Sur l’action récursoire de la caisse primaire d’assurance maladie
Si la société [9] justifie avoir formé un pourvoi en cassation à l’encontre de de l’arrêt de la présente cour en date du 18 octobre 2022, ayant dit que dans les rapports caisse/employeur, le caractère professionnel du décès est établi, et que la décision de prise en charge doit lui être déclarée inopposable pour non-respect du principe du contradictoire, il n’y a pas lieu de sursoir à statuer dans la mesure où le pourvoi n’est pas suspensif.
Dès lors, la cour, en application des dispositions de l’article L 452-3-1 du code de la sécurité sociale, déclare opposable à l’employeur la prise en charge par la caisse primaire d’assurance maladie du décès de M. [R] dont le caractère professionnel, dans les rapports entre la caisse et la société [9] a été reconnu par arrêt du 18 octobre 2022.
Dépens
Conformément aux dispositions de l’article 696 du code de procédure civile, la société [9] est condamnée aux entiers dépens.

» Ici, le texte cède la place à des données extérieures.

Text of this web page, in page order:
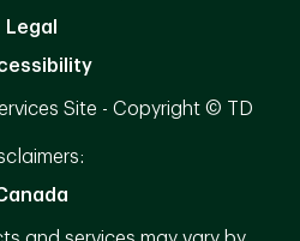
Legal
Site - Copyright © TD
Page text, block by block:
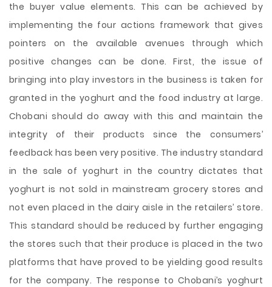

Demande au titre de l’article 700 du code de procédure civile
Il serait particulièrement inéquitable de laisser à la charge de Mme [R] les frais non compris dans les dépens qu’elle a été contrainte d’exposer pour assurer la défense de ses intérêts et ceux de sa fille mineure.
En conséquence, la société [9] est condamnée à lui verser la somme de 2 500 euros sur le fondement de l’article 700 du code de procédure civile.
PAR CES MOTIFS
La cour, statuant par arrêt rendu par mise à disposition au greffe, contradictoire, en dernier ressort,
Confirme le jugement déféré sauf au titre des indemnisations allouées,
Statuant à nouveau,
Fixe à 60 000 euros la réparation des préjudices subis par Mme [R],
Fixe à 40 000 euros la réparation due à [S] [R],
Dit n’y avoir lieu à surseoir à statuer,
Dit que la caisse primaire d’assurance maladie fera l’avance des charges de l’accident du travail et qu’elle pourra recouvrer ces sommes sur l’employeur,
Condamne la société [9] aux dépens,
La condamne à payer à Mme [R] la somme de 2 500 euros au titre de l’article 700 du code de procédure civile.